Use code "GESSHIN" at checkout for $20 off at checkout for the first 20 knives ordered. Here's a link to the product (copy and paste into your browser): https://www.japaneseknifeimports.com/products/gesshin-stainless-210mm-gyuto

The Gesshin Stainless 210mm Wa-Gyuto is a new and exclusive item for Japanese Knife Imports. We designed this from a sketch on paper all the way through to the final product. The steel is AUS-8 at about 58-59 hrc, so it will sharpen easily and have very good toughness (resistance to chipping).It is also relatively thin behind the edge, so it will move through food pretty easily, with very little wedging.
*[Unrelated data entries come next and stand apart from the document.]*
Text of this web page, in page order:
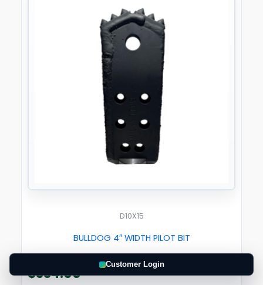
D10X15
BULLDOG 4″ WIDTH PILOT BIT
$334.00
Customer Login
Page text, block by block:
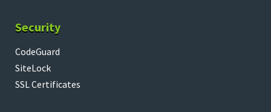
Security
CodeGuard
SiteLock
SSL Certificates
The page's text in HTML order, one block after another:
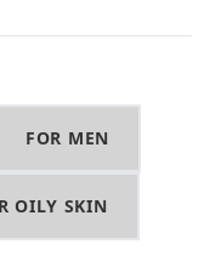
FOR MEN
OILY SKIN
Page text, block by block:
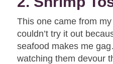
This one came from
couldn’t try it out
seafood makes me
watching them devour
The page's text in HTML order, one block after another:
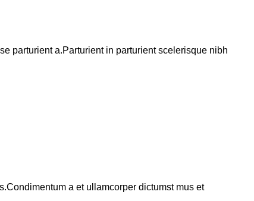
parturient a.Parturient in parturient scelerisque nibh
a et ullamcorper dictumst mus et
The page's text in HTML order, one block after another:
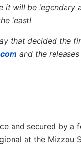
it will be
least!
that decided the
and the
and secured by a
at the Mizzou
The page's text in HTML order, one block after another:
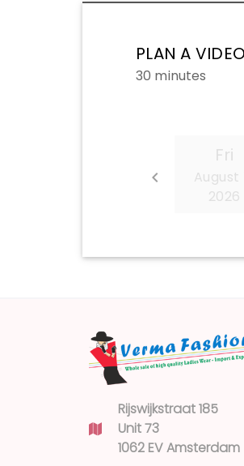
Rijswijkstraat 185
Unit 73
1062 EV Amsterdam
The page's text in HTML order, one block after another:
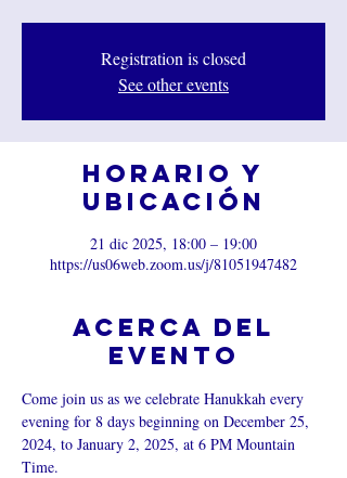
Registration is closed
See other events
Horario y
ubicación
21 dic 2025, 18:00 – 19:00
https://us06web.zoom.us/j/81051947482
Acerca del
evento
Come join us as we celebrate Hanukkah every
evening for 8 days beginning on December 25,
2024, to January 2, 2025, at 6 PM Mountain
Time.

The neck of the knife is a bit longer, helping to make the pinch grip a bit more comfortable. The handle is a rosewood oval handle, with an inner copper ring for stability over time. It also comes with a ho wood saya, which features a very useful feature... the pin is attached by a string.
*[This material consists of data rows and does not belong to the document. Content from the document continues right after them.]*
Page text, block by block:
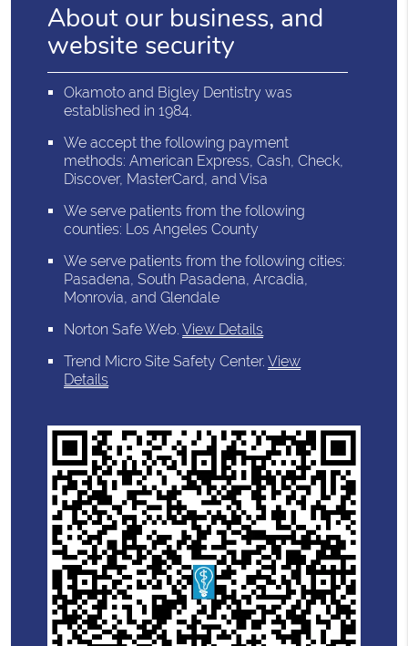
About our business, and
website security
Okamoto and Bigley Dentistry was
established in 1984.
We accept the following payment
methods: American Express, Cash, Check,
Discover, MasterCard, and Visa
We serve patients from the following
counties: Los Angeles County
We serve patients from the following cities:
Pasadena, South Pasadena, Arcadia,
Monrovia, and Glendale
Norton Safe Web.View Details
Trend Micro Site Safety Center.View
Details
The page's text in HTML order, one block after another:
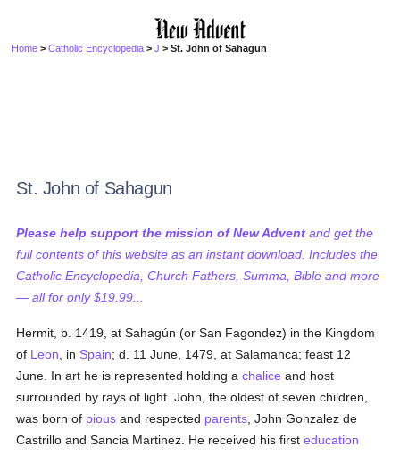
Home >Catholic Encyclopedia >J > St. John of Sahagun
St. John of Sahagun
Please help support the mission of New Advent and get the
full contents of this website as an instant download. Includes the
Catholic Encyclopedia, Church Fathers, Summa, Bible and more
— all for only $19.99...
Hermit, b. 1419, at Sahagún (or San Fagondez) in the Kingdom
of Leon , in Spain; d. 11 June, 1479, at Salamanca; feast 12
June. In art he is represented holding achalice and host
surrounded by rays of light. John, the oldest of seven children,
was born of pious and respected parents , John Gonzalez de
Castrillo and Sancia Martinez. He received his firsteducation
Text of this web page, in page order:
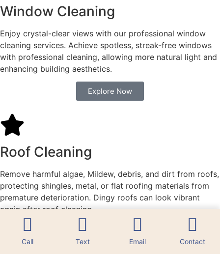
Window Cleaning
Enjoy crystal-clear views with our professional window
cleaning services. Achieve spotless, streak-free windows
with professional cleaning, allowing more natural light and
enhancing building aesthetics.
Explore Now
Roof Cleaning
Remove harmful algae, Mildew, debris, and dirt from roofs,
protecting shingles, metal, or flat roofing materials from
premature deterioration. Dingy roofs can look vibrant
again after roof cleaning.
Call Text Email Contact
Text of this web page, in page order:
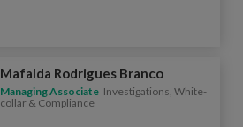
Mafalda Rodrigues Branco
Managing Associate Investigations, White-
collar & Compliance
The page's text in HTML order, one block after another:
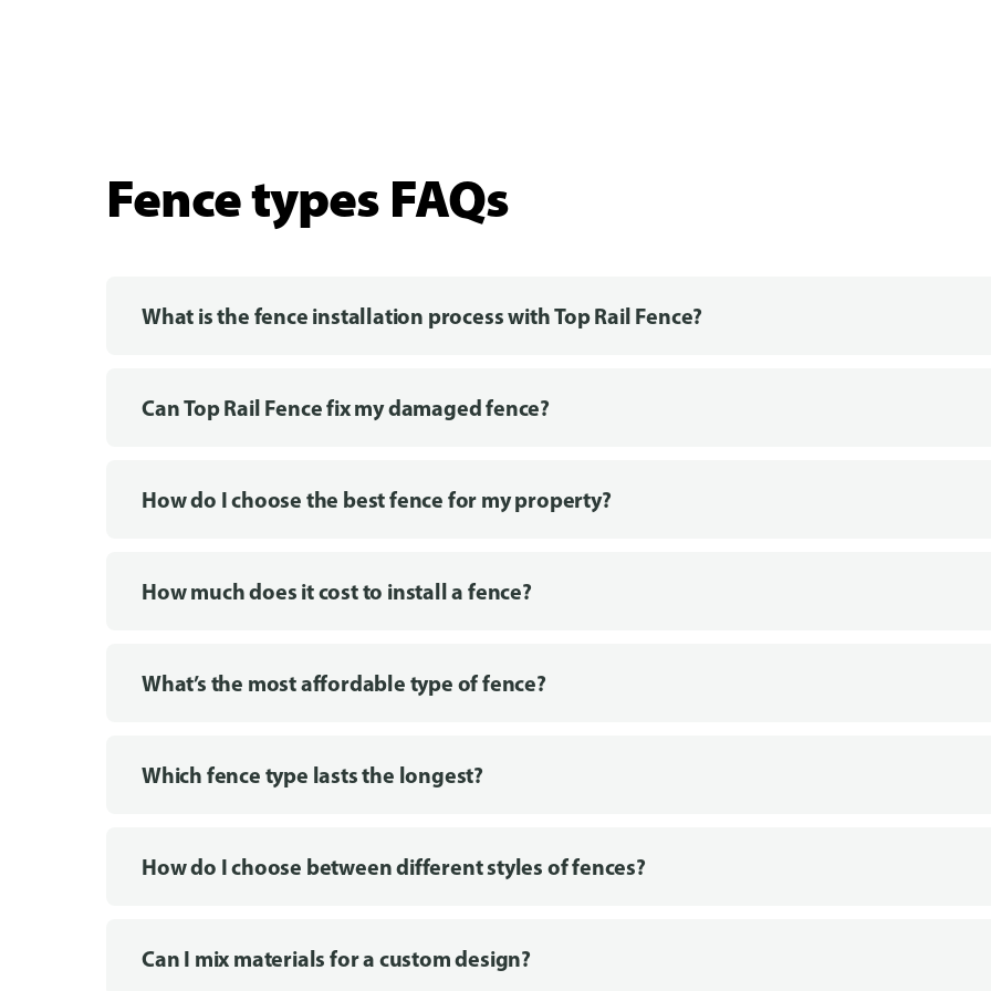
Fence types FAQs
What is the fence installation process with Top Rail Fence?
Can Top Rail Fence fix my damaged fence?
How do I choose the best fence for my property?
How much does it cost to install a fence?
What’s the most affordable type of fence?
Which fence type lasts the longest?
How do I choose between different styles of fences?
Can I mix materials for a custom design?

We hope this knife serves you well. We think it will make a great first japanese knife, a good workhorse for home cooks and professionals alike, and will provide a very nice balance of cutting performance with ease of use and care.
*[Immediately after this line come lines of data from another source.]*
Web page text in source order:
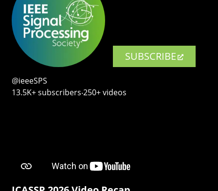
SUBSCRIBE
@ieeeSPS
13.5K+ subscribers‧250+ videos
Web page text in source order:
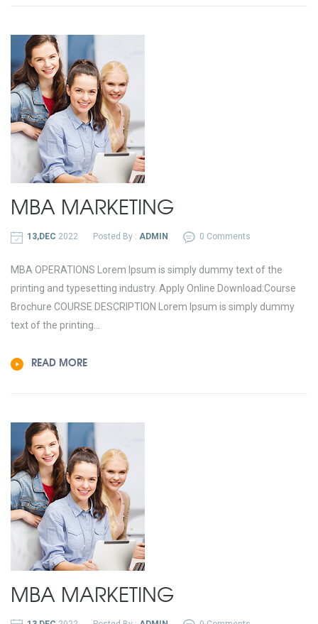
MBA MARKETING
13,DEC 2022 Posted By : ADMIN 0 Comments
MBA OPERATIONS Lorem Ipsum is simply dummy text of the
printing and typesetting industry. Apply Online Download:Course
Brochure COURSE DESCRIPTION Lorem Ipsum is simply dummy
text of the printing...
READ MORE
MBA MARKETING
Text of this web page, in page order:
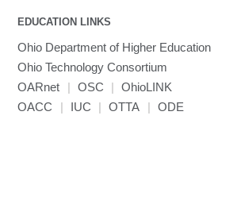
EDUCATION LINKS
Ohio Department of Higher Education
Ohio Technology Consortium
OARnet
| OSC |
OhioLINK
OACC
| IUC | OTTA | ODE
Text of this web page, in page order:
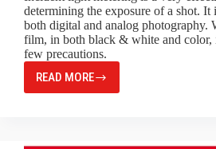
determining the exposure of a shot. It
both digital and analog photography.
film, in both black & white and color,
few precautions.
READ MORE
INCIDENT
LIGHT

[video=youtube;Jab6ovIU_HI]https://www.youtube.com/watch?v=Jab6ovIU_HI[/video]


----------



## JBroida

By the way, when I say thin behind the edge, this is what I mean:


----------



## TheCaptain

WOW! Seems like a screaming bargain. Order placed. If you can hold off shipping until we have a chance to talk stones I'd be most grateful!


----------



## JBroida

yup... saw your note on there... we can talk on friday when i am back at work... still taking my thursdays off


----------



## TheCaptain

WOW dude. Good for you. Let me know what time works for you. By the way, it's after 11 pm where I'm at.


----------



## JBroida

lol... not as good as you think... i still work 6 days a week and i never have saturday or sunday off


----------



## chiffonodd

Hah! This is a sweet deal. Now I can get even more friends and family hooked on j knives :knife:


----------



## daveb

I've bought a couple of your Gesshin Stainless, nice gf knives, have one for when I get sucked into line duties. How would you compare the two beyond the obvious Western / Wa differences?


----------



## Ruso

Great price, looks good, but cant say the same about the steel choice . I guess something had to suffer to keep the price low.


----------



## StonedEdge

If the HT and grind are on point why shouldn't this knife be decent because of the steel??


----------



## JBroida

Ruso said:


> Great price, looks good, but cant say the same about the steel choice . I guess something had to suffer to keep the price low.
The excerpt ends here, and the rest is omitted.